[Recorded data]
---+---

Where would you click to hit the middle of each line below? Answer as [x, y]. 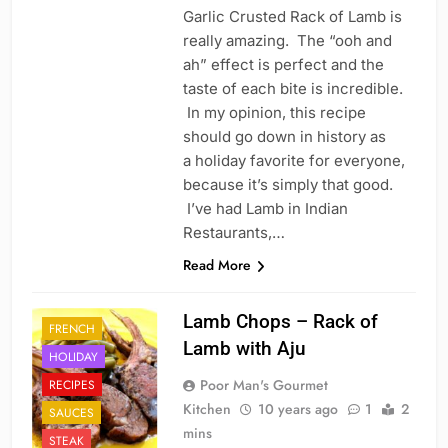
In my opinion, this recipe [274, 113]
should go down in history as [284, 137]
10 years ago [297, 409]
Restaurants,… [233, 233]
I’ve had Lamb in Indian [265, 209]
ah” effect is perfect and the [283, 65]
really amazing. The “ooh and [287, 41]
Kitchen [206, 409]
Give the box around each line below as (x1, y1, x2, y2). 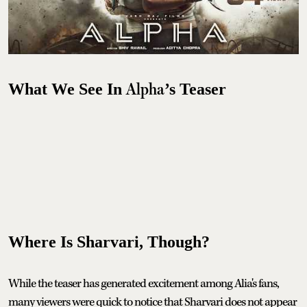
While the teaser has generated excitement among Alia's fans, (8, 276, 279, 292)
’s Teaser (164, 80, 226, 99)
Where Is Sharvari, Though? (8, 233, 210, 251)
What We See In (8, 80, 126, 99)
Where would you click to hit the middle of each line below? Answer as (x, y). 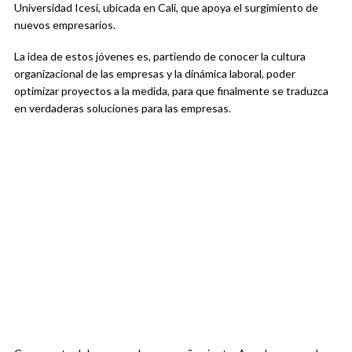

---+---

- Required work
Once the pictures are set aside, repeat the remaining data word for word.

- Task result
Where would you click to hit the middle of each line below? Answer as [x, y]. 
In my opinion, this recipe [274, 113]
should go down in history as [284, 137]
10 years ago [297, 409]
Restaurants,… [233, 233]
I’ve had Lamb in Indian [265, 209]
ah” effect is perfect and the [283, 65]
really amazing. The “ooh and [287, 41]
Kitchen [206, 409]
Give the box around each line below as (x1, y1, x2, y2). 
While the teaser has generated excitement among Alia's fans, (8, 276, 279, 292)
’s Teaser (164, 80, 226, 99)
Where Is Sharvari, Though? (8, 233, 210, 251)
What We See In (8, 80, 126, 99)
Where would you click to hit the middle of each line below? Answer as (x, y). 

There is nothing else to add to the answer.